Green Day were new to the masses but far from a new entity by this point. They’d formed a full eight years earlier, had released a couple of albums and several EPs on an indie label and had a solid following around their home base of Berkeley, California (a suburb of San Francisco sitting adjacent to Oakland.) They’d formed under the name Sweet Children in 1986 when childhood friends Billie Joe Armstrong, a singer and guitarist, and bassist Mike Dirnt joined with drummer John Kiffmeyer.

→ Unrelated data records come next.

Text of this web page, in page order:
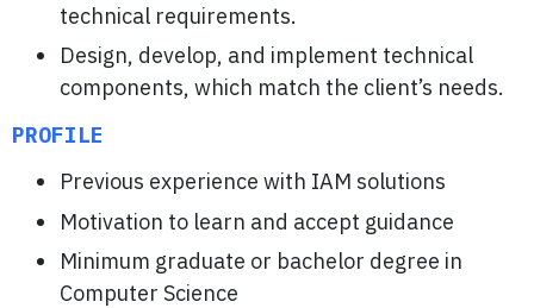
technical requirements.
Design, develop, and implement technical
components, which match the client’s needs.
PROFILE
Previous experience with IAM solutions
Motivation to learn and accept guidance
Minimum graduate or bachelor degree in
Computer Science

The name was replaced with Green Day before they recorded any records; Sweet Children was being confused with another local band with a similar name and the boys liked a name that reflected their fondness for smoking a certain green herb. Kiffmeyer was replaced with German-born drummer Frank Edwin Wright III , aka Tre Cool, just after they released their first album 39/Smooth in 1990.

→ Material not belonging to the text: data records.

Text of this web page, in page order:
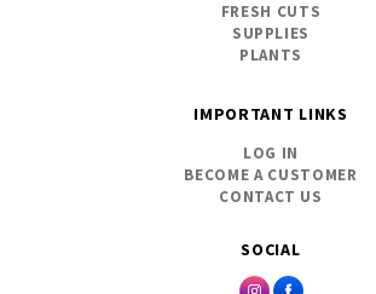
SOCIAL
FRESH CUTS
SUPPLIES
PLANTS
IMPORTANT LINKS
LOG IN
BECOME A CUSTOMER
CONTACT US
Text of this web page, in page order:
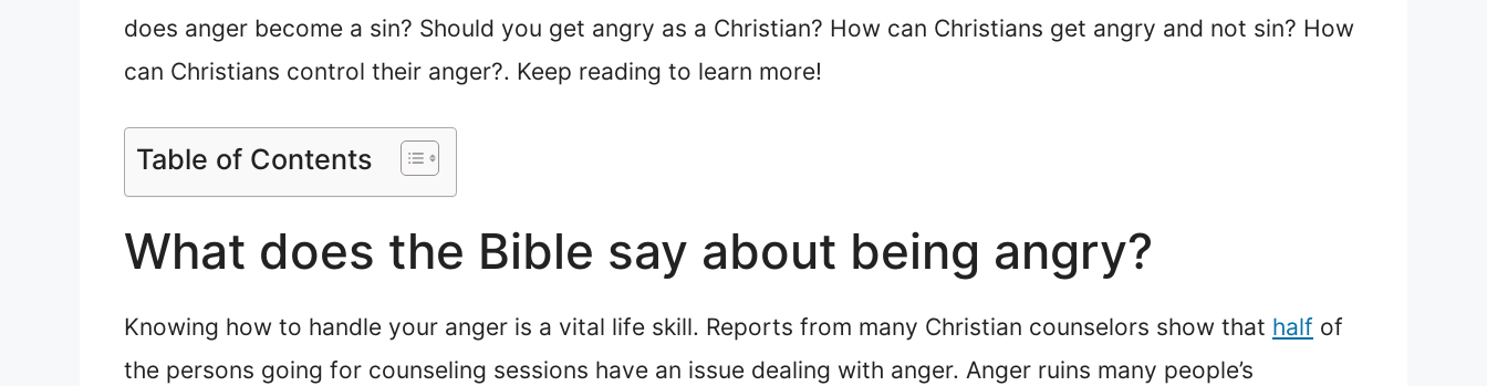
does anger become a sin? Should you get angry as a Christian? How can Christians get angry and not sin? How
can Christians control their anger?. Keep reading to learn more!
Table of Contents
What does the Bible say about being angry?
Knowing how to handle your anger is a vital life skill. Reports from many Christian counselors show that half of
the persons going for counseling sessions have an issue dealing with anger. Anger ruins many people’s
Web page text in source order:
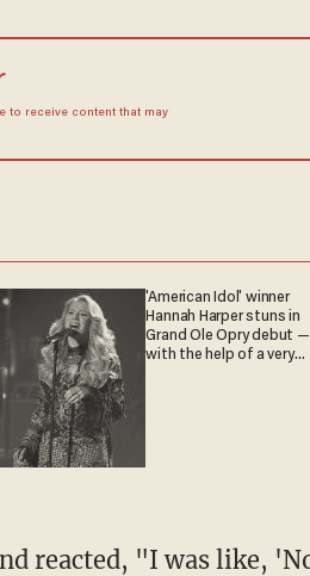
to receive content that may
'American Idol' winner
Hannah Harper stuns in
Grand Ole Opry debut —
with the help of a very

Their second full-length album, 1992’s Kerplunk, quickly garnered sales of 50 000 which was impressive for such a small label with no major distribution. (It’s worth noting that eventually the album was re-released on Reprise Records and went on to sell over a million copies.) That coupled with the band’s tireless touring and fun stage show got them noticed by several major labels and although they had multiple offers they signed on with Reprise , a division of Warner Bros., largely due to the interest of that company’s Rob Cavallo. Cavallo was a multi-talented musician in his own right and according to the band, “the only person we could really talk to and connect with.” Cavallo would also go on to sign the Goo Goo Dolls and produce not only Dookie but albums for Kid Rock and Phil Collins. Not surprisingly, by 2011, he was Chairman of Warner Bros. Records.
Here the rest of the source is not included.